For genomics work specifically, this reinforces that domain-adaptive pretraining from scratch remains the right approach, even as architectural innovations in natural language processing accelerate. The ESM protein language models from Meta and the Nucleotide Transformer from Instadeep both reach the same conclusion from different angles: biological sequences require biological pretraining data.

Multi-Species Conditioning

The multi-species model scales this methodology across nineteen bacterial species, three yeast species, and three mammalian species including human, mouse, and CHO cells, the standard workhorse of biopharmaceutical protein production. The tokenization adds one species token per organism, prepended to each sequence:

[HUMAN] ATG GCT AAA TGG ...
[ECOLI] ATG GCT AAA TGG ...

This is a straightforward conditioning approach that works well. The species tokens give the model a context signal that allows it to maintain organism-specific codon preference distributions within a single set of weights. The alternative, training twenty-five separate models, would cost roughly the same compute but produce models that cannot transfer knowledge across organisms.

The transfer learning result for E. coli validates this clearly. Fine-tuning on 8,547 E. coli sequences, starting from the multi-species base, produces a specialist that outperforms the base model. That is a very small dataset for fine-tuning a 312-million-parameter model. The result reflects genuine cross-species codon preference knowledge embedded in the shared weights from the 381,283-sequence multi-species pretraining corpus.

The approach also creates a natural path for extending coverage to organisms with limited annotated coding sequences.
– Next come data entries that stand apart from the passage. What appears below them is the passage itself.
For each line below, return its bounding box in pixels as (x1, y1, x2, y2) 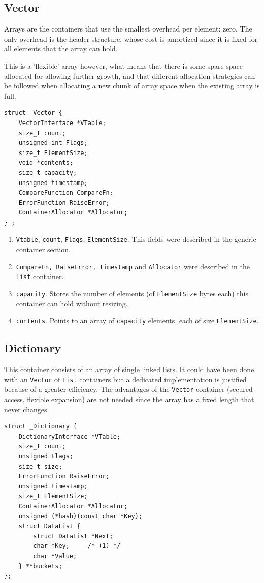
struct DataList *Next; (33, 532, 113, 540)
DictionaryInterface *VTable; (18, 433, 121, 440)
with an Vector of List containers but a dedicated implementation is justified (4, 374, 247, 384)
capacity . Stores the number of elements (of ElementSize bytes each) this (16, 288, 249, 299)
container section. (16, 244, 71, 255)
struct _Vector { (4, 109, 62, 117)
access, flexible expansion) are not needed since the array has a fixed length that (4, 394, 254, 405)
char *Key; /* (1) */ (33, 542, 121, 550)

Prepend the closest species token at inference time, then fine-tune on however many sequences are available. The multi-species base provides the starting distribution; even a small amount of organism-specific data can shift it meaningfully.

The Full Pipeline

OpenMed frames CodonRoBERTa as the final stage of an end-to-end protein engineering stack: ESMFold for structure prediction from amino acid sequence, ProteinMPNN for inverse folding (designing sequences that fold into a target backbone), and CodonRoBERTa for codon-optimizing the resulting sequences for expression in the target host. The average pTM score of 0.79 from ESMFold on their thirty-chain test set is consistent with correct fold topology. ProteinMPNN recovering 42% of native amino acid identity using only backbone geometry is within the expected range for that model on diverse structures.

Each stage in this pipeline is open-source and commercially licensable under permissive terms. The combined cost of the CodonRoBERTa training, around $165 for all six models across all species, means the hardest part of this stack to reproduce is not compute or access. It is knowing which hyperparameter settings will produce biologically meaningful representations rather than just low perplexity.
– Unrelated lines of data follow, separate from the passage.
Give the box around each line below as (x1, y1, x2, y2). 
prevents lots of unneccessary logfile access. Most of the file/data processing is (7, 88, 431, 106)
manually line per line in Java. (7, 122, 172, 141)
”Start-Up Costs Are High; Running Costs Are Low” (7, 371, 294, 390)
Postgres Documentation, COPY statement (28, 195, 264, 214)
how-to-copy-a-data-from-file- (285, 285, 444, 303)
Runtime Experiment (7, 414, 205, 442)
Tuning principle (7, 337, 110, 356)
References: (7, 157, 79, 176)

What Accessibility Means Here

NUWA, a competing codon optimization model, trained on 115 million sequences and is not publicly released. mRNABERT used 18 million sequences. OpenMed built competitive models from 381,000 sequences and published everything under Apache-2.0, including training code, data download scripts, and all six model checkpoints on Hugging Face.

The accessibility argument for open biological ML is often made in terms of scientific reproducibility. The more immediate practical point is that organizations working on mRNA therapeutics for neglected diseases, or academic labs engineering proteins for non-commercial research, can run this pipeline without a large compute budget or proprietary model access. The models load with standard transformers tooling and require 16GB VRAM for inference.
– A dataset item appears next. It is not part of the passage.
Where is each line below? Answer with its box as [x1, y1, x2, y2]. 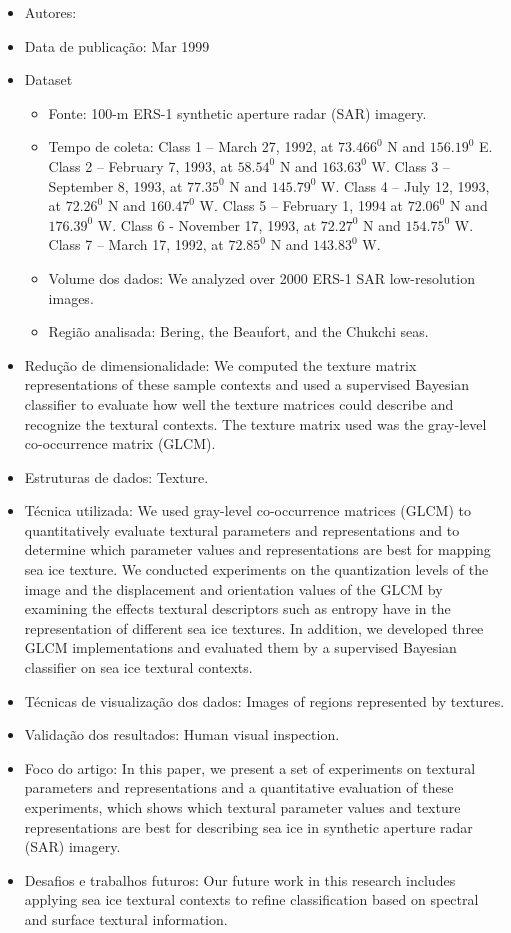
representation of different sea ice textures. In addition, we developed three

The biology has not changed. The 64 codons, the tRNA availability constraints, the CAI metric, the need to match codon usage to the expression host: all of that predates transformers by decades. What the OpenMed work demonstrates is that the modeling cost has dropped to the point where the limiting factor is understanding what you are actually trying to measure, not whether you can afford to find out. The $165 is not the story. The sixteen-fold improvement from changing a learning rate schedule is.